International career
- Years: Team / Apps / (Points)
- 1963–66: Scotland / 12 / (6)

= Brian Henderson (rugby union) =

Brian Carlyle Henderson (31 January 1939 – 5 November 2020) was a Scottish international rugby union player.

Born in Edinburgh, Henderson attended Dalkeith High School and had three seasons in the first XV, then began playing for Edinburgh Wanderers in the 1956–57 season, following a stint with local side Dalkeith RFC. He served in Aden during his national service with the Northamptonshire Regiment.

Henderson, a large centre three quarter, was a powerful runner and strong tackler. He stood at 6 ft 3 in and at close to 16 stone outsized many forwards.
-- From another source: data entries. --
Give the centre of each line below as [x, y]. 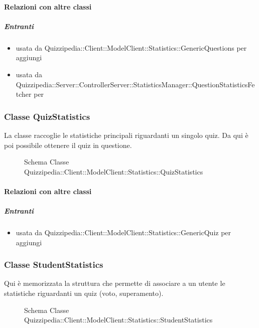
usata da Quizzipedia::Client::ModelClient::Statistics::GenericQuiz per [123, 232]
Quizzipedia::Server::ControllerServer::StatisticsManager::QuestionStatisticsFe [135, 84]
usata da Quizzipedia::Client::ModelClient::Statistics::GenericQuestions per [131, 47]
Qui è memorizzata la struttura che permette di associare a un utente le [115, 283]
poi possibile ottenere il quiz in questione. [68, 145]
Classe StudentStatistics [54, 265]
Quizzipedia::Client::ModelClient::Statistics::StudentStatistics [118, 320]
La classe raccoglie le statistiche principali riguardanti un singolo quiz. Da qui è [126, 135]
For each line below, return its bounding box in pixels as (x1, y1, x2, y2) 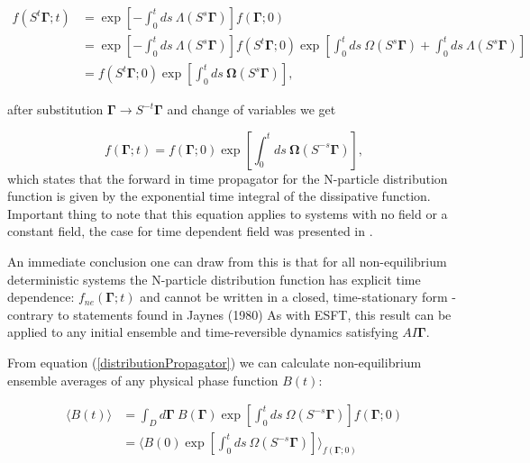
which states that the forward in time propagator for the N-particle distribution (7, 168, 448, 187)
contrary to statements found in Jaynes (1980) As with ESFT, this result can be (7, 304, 452, 323)
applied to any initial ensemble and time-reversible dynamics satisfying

After debuting for Edinburgh District in 1960–61, Henderson gained his first Scotland cap in their final 1963 Five Nations fixture, against England at Twickenham. He won a further 11 caps over the next three years, forming a centre partnership with Iain Laughland. Both his two career tries came in a loss to France at Stade Colombes in 1965. He got recruited to tour Australasia with the British & Irish Lions in 1966, but was unavailable to make the trip.

After retiring from rugby at 27, Henderson spent the remainder of his working life with Norwich Union.